Essentra discusses the importance of packaging in telling a brand’s story

Published: 26-Sep-2016

Global Design Studio Manager at Essentra Alan Davies discusses the importance of packaging in telling a brand’s story. From the tactile experience down to the opening mechanism of the box, Davies highlights how expressive packaging takes the consumer on a journey of discovery, ensuring that it’s much more than just a means of delivering a product.

The Look of Lux

The role packaging plays in expressing a brand’s narrative is expanding rapidly, particularly within the luxury market. Consumers are becoming more demanding as they shift their purchasing behaviours to brands that align with their values and specific needs, which in turn places greater requirements on brand packaging. Packaging links together the brand promise and the product it contains; articulating the value proposition through the consumer’s experience.

As packaging is often the first physical interaction a consumer has with a product, the impression it gives matters immensely in building a lasting connection.
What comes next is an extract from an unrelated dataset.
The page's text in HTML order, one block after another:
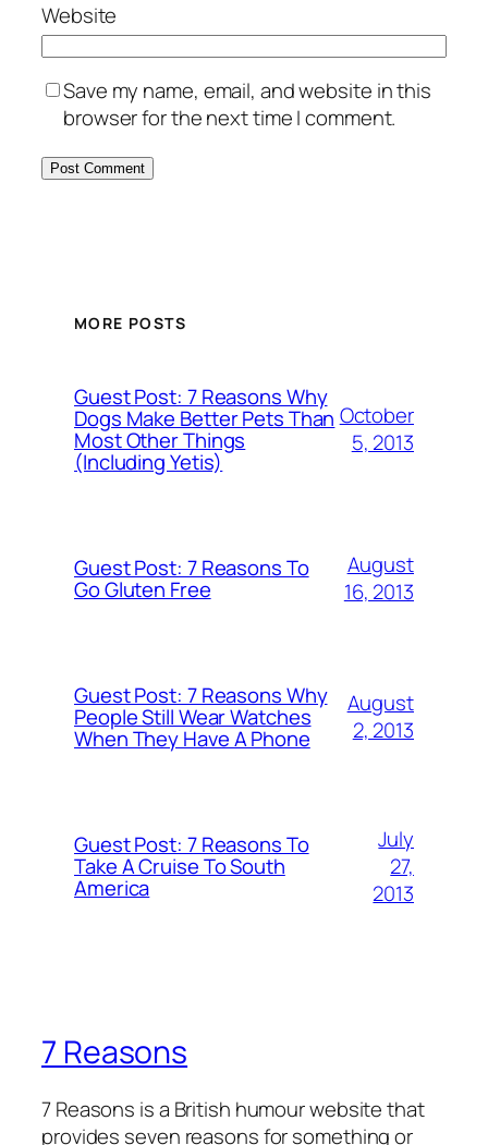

As a result, packaging enables brand owners to communicate in a unique and personal way with consumers by stimulating the senses. Brands can use packaging to convey their unique proposition through sight and touch, both of which play different roles in conveying the brand proposition:

Visual appeal – Through the sense of sight, companies need to create packaging with designs that are attractive to the consumer yet also align with their perceptions of the brand and the product it encases. The packaging must reflect the brand’s image, convey the message that the brand wants to communicate and create a “wow” moment which persuades the consumer to buy.

Tactile appeal – The package should allow consumers to literally touch the brand. If the brand is high-end, the packaging should feel luxurious and high quality to reflect this positioning.
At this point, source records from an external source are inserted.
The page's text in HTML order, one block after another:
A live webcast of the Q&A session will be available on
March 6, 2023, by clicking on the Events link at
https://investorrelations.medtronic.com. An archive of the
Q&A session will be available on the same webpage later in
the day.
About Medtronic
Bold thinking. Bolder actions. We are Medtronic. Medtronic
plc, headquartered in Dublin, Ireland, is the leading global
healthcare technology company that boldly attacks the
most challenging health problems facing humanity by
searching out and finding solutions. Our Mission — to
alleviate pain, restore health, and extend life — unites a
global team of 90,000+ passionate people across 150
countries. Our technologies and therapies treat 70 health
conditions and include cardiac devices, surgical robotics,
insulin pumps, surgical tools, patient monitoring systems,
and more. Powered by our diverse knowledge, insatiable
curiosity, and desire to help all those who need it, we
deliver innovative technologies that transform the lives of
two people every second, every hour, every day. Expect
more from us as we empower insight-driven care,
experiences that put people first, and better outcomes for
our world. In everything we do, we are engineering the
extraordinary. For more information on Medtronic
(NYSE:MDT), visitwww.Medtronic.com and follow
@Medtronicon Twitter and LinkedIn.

Structure, opening and use – Lastly the packaging must match the consumers’ expectations of their experience with the product. The brand must consider every aspect of the customers’ interactions with the product, from the start to the end of their consumer journey. The packaging should be easy to open and be able to provide the user with the opportunity to re-use or re-purpose it.

ENGAGE & EXCITE

Sensory engagement as an extension of a brand can be delivered through the use of creative packaging and structural design choices. As a leading global supplier of beauty, food and premium beverage packaging, Essentra is able to apply numerous tools to packaging to allow for expression and engagement, including colour, embossing and debossing, varnishes, foiling, substrate choices, Fresnel lens and structure.
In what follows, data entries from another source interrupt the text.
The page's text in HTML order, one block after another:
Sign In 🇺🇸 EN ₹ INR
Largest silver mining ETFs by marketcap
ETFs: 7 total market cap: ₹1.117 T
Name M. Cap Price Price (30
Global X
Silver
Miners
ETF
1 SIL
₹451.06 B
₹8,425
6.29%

Its new Design Hub provides an end-to-end packaging service, bringing together both manufacturing and creative packaging design. The use of print and patterns, with finishes to create accents and emphasis points, gives the consumer an interesting and engaging product discovery. In addition, varnishes and surface textures can be used to enhance the senses when the customer touches the product, for example, creating the feeling of liquid to indicate hydration.

These tactile effects provide a sensation from the moment of first touch – serving to convey a message about the brand, its prestige and the high-quality product consumers are unveiling.

Ensuring that the total experience aligns with the expectation created by the brand is a key measure of success – particularly when considering repurchase and the exploration of a brand’s broader product and service offering. This is further enhanced when these luxury products are bought as gifts, as the packaging must not only reflect the brand but also the giver.

GETTING PERSONAL

As is the case in a consumer purchase, the gift packaging will be the first point of contact for the recipient; the packaging must convey the thoughts and emotions behind the gift, displaying the relationship between the giver and receiver. As gifts are often well-considered and meaningful, exchanged between two people that have an existing relationship, the packaging should aim to be more expressive, personal and convey the sentiment. This can be done through individualisation or personalisation such as embossing or printing, for example by adding the recipient’s initials on the box.

Alternatively, gifts can be exchanged between individuals with no pre-existing relationships as a gesture of kindness or tradition. Although these gifts may be a little less personal, the packaging must still express the giver’s emotion and effort they have put into the purchase. This can be conveyed through warmer colours or softer varnishes, such as pearl, satin or soft-touch.

EXPRESS YOURSELF

Expressive packaging is becoming increasingly important as brands must convey their individual messaging in the current hyper-competitive market, particularly as consumers are becoming more perceptive. Through creative packaging that engages more than one sense, brands can enhance the customer experience and evoke a more high-end luxury feel. Packaging should aim to invite consumers to interact with the packaging in multiple ways, ensuring consumers perceive it as more than just a means of delivering a product.